Configure Result Format

Result Format can be applied to either a single Expectation or an entire Checkpoint. When configured at the Expectation-level, the configuration will not be persisted, and you will receive a UserWarning. We therefore recommend that the Expectation-level configuration be used for exploratory analysis, with the final configuration added at the Checkpoint-level.

Expectation Level Config

To apply result_format to an Expectation, pass it into the Expectation. We will first need to obtain a Validator object instance (e.g. by running the $ great_expectations suite new command).

validation_result = my_validator.expect_column_values_to_be_in_set(
    column="my_var",
    value_set=["A", "B"],
    result_format={
        "result_format": "COMPLETE",
        "unexpected_index_column_names": ["pk_column"],
        "return_unexpected_index_query": True,
    },
)

                              
                            

Checkpoint Level Config

To apply result_format to every Expectation in a Suite, define it in your Checkpoint configuration under the runtime_configuration key.

checkpoint_dict: dict = {
    "name": "my_checkpoint",
    "config_version": 1.0,
    "class_name": "Checkpoint",  # or SimpleCheckpoint
    "module_name": "great_expectations.checkpoint",
    "template_name": None,
    "run_name_template": "%Y-%M-foo-bar-template-test",
    "expectation_suite_name": None,
    "batch_request": None,
    "profilers": [],
    "action_list": [
        {
            "name": "store_validation_result",
            "action": {"class_name": "StoreValidationResultAction"},
        },
        {
            "name": "store_evaluation_params",
            "action": {"class_name": "StoreEvaluationParametersAction"},
        },
        {
            "name": "update_data_docs",
            "action": {"class_name": "UpdateDataDocsAction"},
        },
    ],
    "validations": [],
    "runtime_configuration": {
        "result_format": {
            "result_format": "COMPLETE",
            "unexpected_index_column_names": ["pk_column"],
            "return_unexpected_index_query": True,
        },
    },
}

                              
                            

The results will then be stored in the Validation Result after running the Checkpoint.

note

The unexpected_index_list, as represented by primary key (PK) columns, is rendered in DataDocs when COMPLETE is selected.

The unexpected_index_query, which for SQL and Spark is a query that allows you to retrieve the full set of unexpected values from the dataset, is also rendered by default when COMPLETE is selected. For Pandas, this parameter returns the full set of unexpected indices, which can also be used to retrieve the full set of unexpected values. This is returned whether or not the unexpected_index_column_names are defined.

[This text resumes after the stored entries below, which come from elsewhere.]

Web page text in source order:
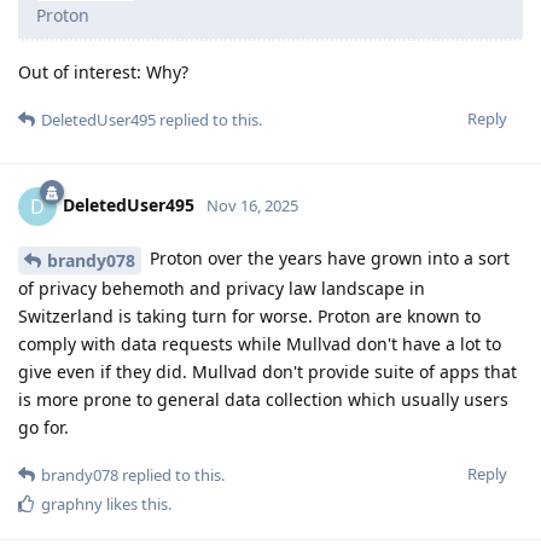
Proton
Out of interest: Why?
Reply
DeletedUser495 replied to this.
D DeletedUser495 Nov 16, 2025
brandy078
Proton over the years have grown into a sort
of privacy behemoth and privacy law landscape in
Switzerland is taking turn for worse. Proton are known to
comply with data requests while Mullvad don't have a lot to
give even if they did. Mullvad don't provide suite of apps that
is more prone to general data collection which usually users
go for.
Reply
brandy078 replied to this.
graphny likes this.
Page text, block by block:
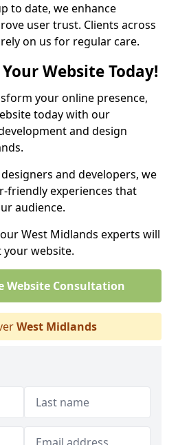
to date, we enhance
user trust. Clients across
on us for regular care.
Website Today!
your online presence,
today with our
and design
and developers, we
friendly experiences that
audience.
West Midlands experts will
website.
Website Consultation
West Midlands
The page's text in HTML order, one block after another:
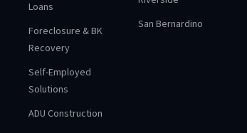
Loans
Foreclosure & BK
Recovery
Self-Employed
Solutions
ADU Construction
San Bernardino
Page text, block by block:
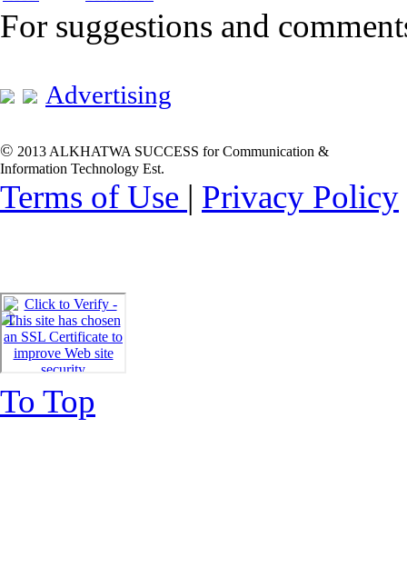
For suggestions and
Advertising
© 2013 ALKHATWA SUCCESS for Communication &
Information Technology Est.
Terms of Use | Privacy Policy
To Top
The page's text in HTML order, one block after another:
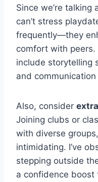
Since we’re
can’t stress
frequently—they
comfort with peers.
include storytelling
and communication
Also, consider
Joining clubs or
with diverse
intimidating. I’ve
stepping outside
a confidence boost
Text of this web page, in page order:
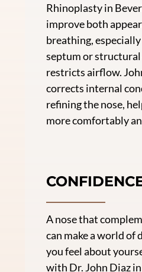
Rhinoplasty in
improve both
breathing,
septum or
restricts airflow.
corrects internal
refining the nose,
more comfortably
A nose that
can make a world of
you feel about
with Dr. John Diaz
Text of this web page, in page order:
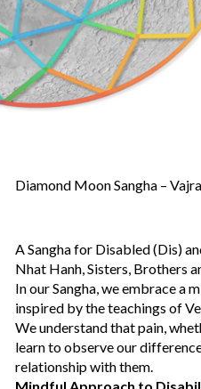
Diamond Moon Sangha –
A Sangha for Disabled (Dis)
Nhat Hanh, Sisters, Brothers
In our Sangha, we embrace a
inspired by the teachings of
We understand that pain,
learn to observe our
relationship with them.
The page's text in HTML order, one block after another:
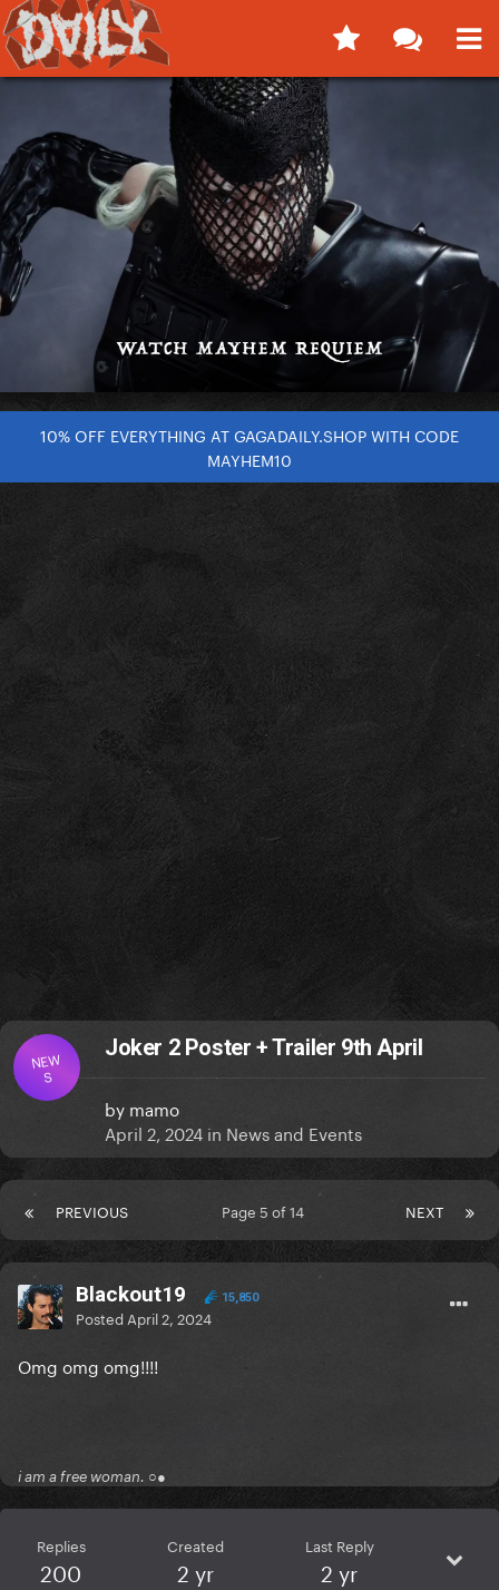
10% OFF EVERYTHING AT GAGADAILY.SHOP WITH CODE
MAYHEM10
NEW
S
Joker 2 Poster + Trailer 9th April
by mamo
April 2, 2024 in News and Events
PREVIOUS NEXT
Page 5 of 14
Blackout19 15,850
Posted April 2, 2024
Omg omg omg!!!!
i am a free woman. ○●
Replies
200
Created
2 yr
Last Reply
2 yr
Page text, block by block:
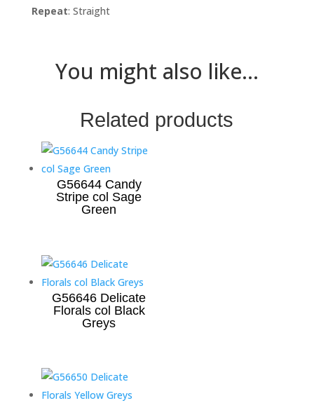
Repeat: Straight
You might also like...
Related products
G56644 Candy
Stripe col Sage
Green
G56646 Delicate
Florals col Black
Greys
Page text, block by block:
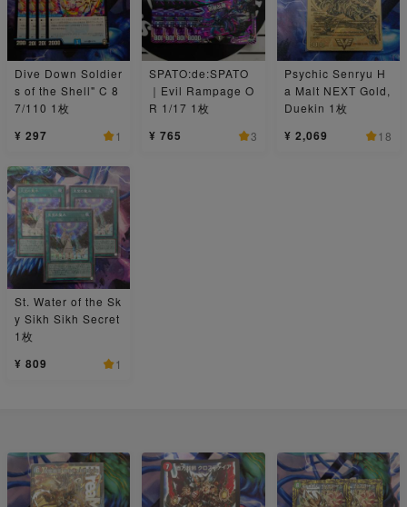
Dive Down Soldier
s of the Shell" C 8
7/110 1枚
¥ 297 1
SPATO:de:SPATO
｜Evil Rampage O
R 1/17 1枚
¥ 765 3
Psychic Senryu H
a Malt NEXT Gold,
Duekin 1枚
¥ 2,069 18
St. Water of the Sk
y Sikh Sikh Secret
1枚
¥ 809 1
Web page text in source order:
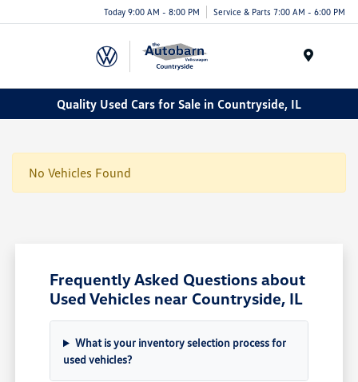
Today 9:00 AM - 8:00 PM Service & Parts 7:00 AM - 6:00 PM
Quality Used Cars for Sale in Countryside, IL
No Vehicles Found
Frequently Asked Questions about
Used Vehicles near Countryside, IL
What is your inventory selection process for
used vehicles?
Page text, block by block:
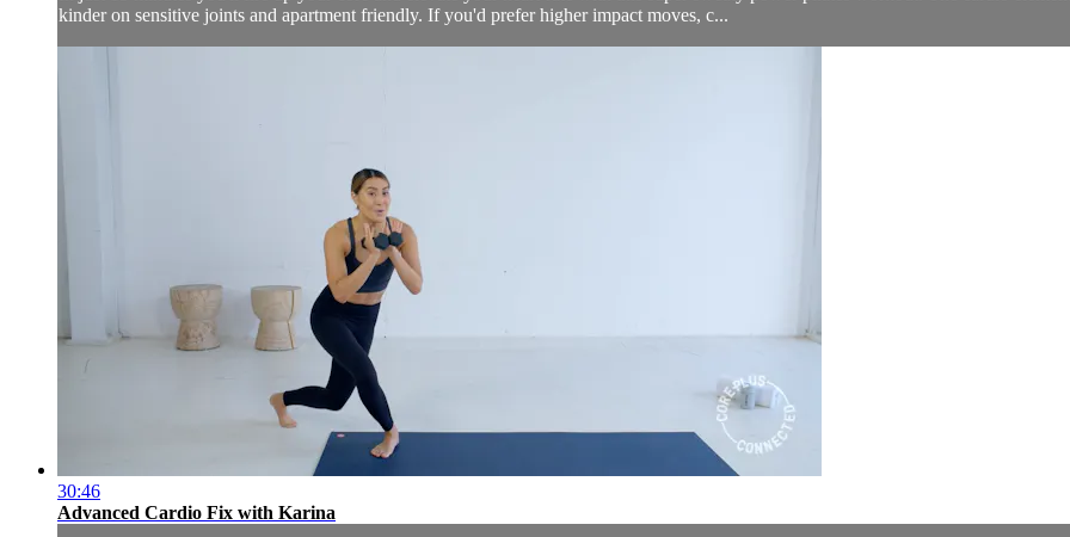
kinder on sensitive joints and apartment friendly. If you'd prefer higher impact moves, c...
30:46
Advanced Cardio Fix with Karina
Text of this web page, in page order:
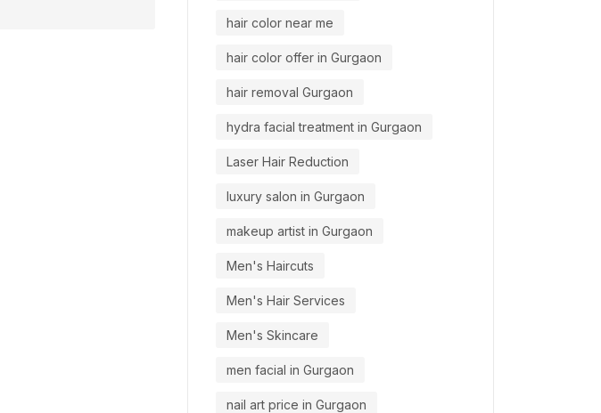
hair color near me
hair color offer in Gurgaon
hair removal Gurgaon
hydra facial treatment in Gurgaon
Laser Hair Reduction
luxury salon in Gurgaon
makeup artist in Gurgaon
Men's Haircuts
Men's Hair Services
Men's Skincare
men facial in Gurgaon
nail art price in Gurgaon
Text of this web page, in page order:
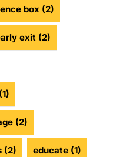
box (2)
exit (2)
(1)
(2)
(2) educate (1)
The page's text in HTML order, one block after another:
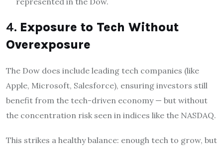
4. Exposure to Tech Without
Overexposure
The Dow does include leading tech companies (like
Apple, Microsoft, Salesforce), ensuring investors still
benefit from the tech-driven economy — but without
the concentration risk seen in indices like the NASDAQ.
This strikes a healthy balance: enough tech to grow, but
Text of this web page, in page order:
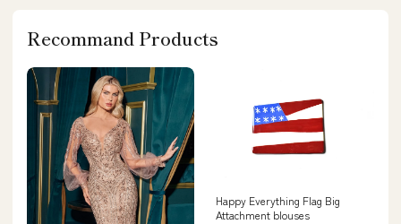
Recommand Products
Happy Everything Flag Big
Attachment blouses
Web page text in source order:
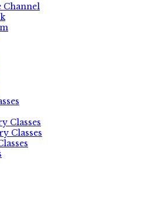
Channel
Classes
Classes
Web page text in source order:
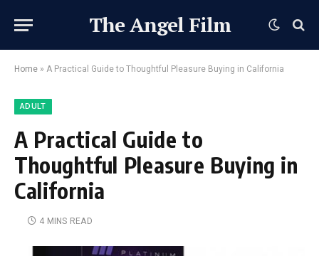
The Angel Film
Home » A Practical Guide to Thoughtful Pleasure Buying in California
ADULT
A Practical Guide to
Thoughtful Pleasure Buying in
California
4 MINS READ
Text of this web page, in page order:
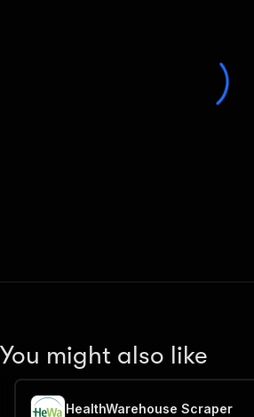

To suppress this output, the return_unexpected_index_query parameter can be set to False.

Regardless of how Result Format is configured, unexpected_list is never rendered in Data Docs.

`result_format` Values and Fields

Great Expectations supports four values for result_format: BOOLEAN_ONLY, BASIC, SUMMARY, and COMPLETE. The out-of-the-box default is BASIC. Each successive value includes more detail and so can support different use cases for working with Great Expectations, including interactive exploratory work and automatic validation.

Fields defined for all Expectations

Fields within `result`	BOOLEAN_ONLY	BASIC	SUMMARY	COMPLETE
element_count	no	yes	yes	yes
missing_count	no	yes	yes	yes
missing_percent	no	yes	yes	yes
details (dictionary)	Defined on a per-expectation basis

Fields defined for `column_map_expectation` type Expectations

Fields within `result`	BOOLEAN_ONLY	BASIC	SUMMARY	COMPLETE
unexpected_count	no	yes	yes	yes
unexpected_percent	no	yes	yes	yes
unexpected_percent_nonmissing	no	yes	yes	yes
partial_unexpected_list	no	yes	yes	yes
partial_unexpected_index_list	no	no	yes	yes
partial_unexpected_counts	no	no	yes	yes
unexpected_index_list	no	no	no	yes
unexpected_index_query	no	no	no	yes
unexpected_list	no	no	no	yes

Fields defined for `column_aggregate_expectation` type Expectations

Fields within `result`	BOOLEAN_ONLY	BASIC	SUMMARY	COMPLETE
observed_value	no	yes	yes	yes
details (e.g. statistical details)	no	no	yes	yes

Example use cases for different result_format values

`result_format` Setting	Example use case
BOOLEAN_ONLY	Automatic validation. No result is returned.
BASIC	Exploratory analysis in a notebook.
SUMMARY	Detailed exploratory work with follow-on investigation.
COMPLETE	Debugging pipelines or developing detailed regression tests.

Examples

The following examples will use the data defined in the following Pandas DataFrame:

dataframe = pd.DataFrame(
    {
        "pk_column": ["zero", "one", "two", "three", "four", "five", "six", "seven"],
        "my_var": ["A", "B", "B", "C", "C", "C", "D", "D"],
        "my_numbers": [1.0, 2.0, 2.0, 3.0, 3.0, 3.0, 4.0, 4.0],
    }
)

                              
                            

Behavior for `BOOLEAN_ONLY`

When the result_format is BOOLEAN_ONLY, no result is returned. The result of evaluating the Expectation is
exclusively returned via the value of the success parameter.

For example:

validation_result = my_validator.expect_column_values_to_be_in_set(
    column="my_var",
    value_set=["A", "B"],
    result_format={"result_format": "BOOLEAN_ONLY"},
)

                              
                            

Will return the following output:

assert validation_result.success == False
assert validation_result.result == {}

Behavior for `BASIC`

For BASIC format, a result is generated with a basic justification for why an expectation was met or not. The format is intended for quick, at-a-glance feedback. For example, it tends to work well in Jupyter Notebooks.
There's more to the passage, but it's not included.